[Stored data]
»»

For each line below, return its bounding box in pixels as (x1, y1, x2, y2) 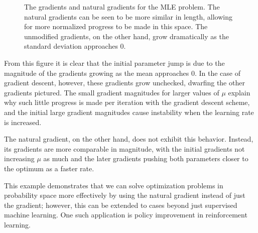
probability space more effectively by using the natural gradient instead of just (4, 190, 245, 200)
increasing (4, 153, 35, 164)
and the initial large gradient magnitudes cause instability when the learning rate (4, 106, 254, 117)
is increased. (4, 117, 42, 127)
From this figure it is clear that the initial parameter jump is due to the (4, 57, 225, 68)
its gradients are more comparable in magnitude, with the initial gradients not (4, 143, 245, 154)
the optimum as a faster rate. (4, 163, 94, 173)
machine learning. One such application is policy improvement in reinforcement (4, 209, 247, 220)

««

> [Aim of the task]
The data must come back word for word, with every picture removed.

> [Task solution]
For each line below, return its bounding box in pixels as (x1, y1, x2, y2) 
probability space more effectively by using the natural gradient instead of just (4, 190, 245, 200)
increasing (4, 153, 35, 164)
and the initial large gradient magnitudes cause instability when the learning rate (4, 106, 254, 117)
is increased. (4, 117, 42, 127)
From this figure it is clear that the initial parameter jump is due to the (4, 57, 225, 68)
its gradients are more comparable in magnitude, with the initial gradients not (4, 143, 245, 154)
the optimum as a faster rate. (4, 163, 94, 173)
machine learning. One such application is policy improvement in reinforcement (4, 209, 247, 220)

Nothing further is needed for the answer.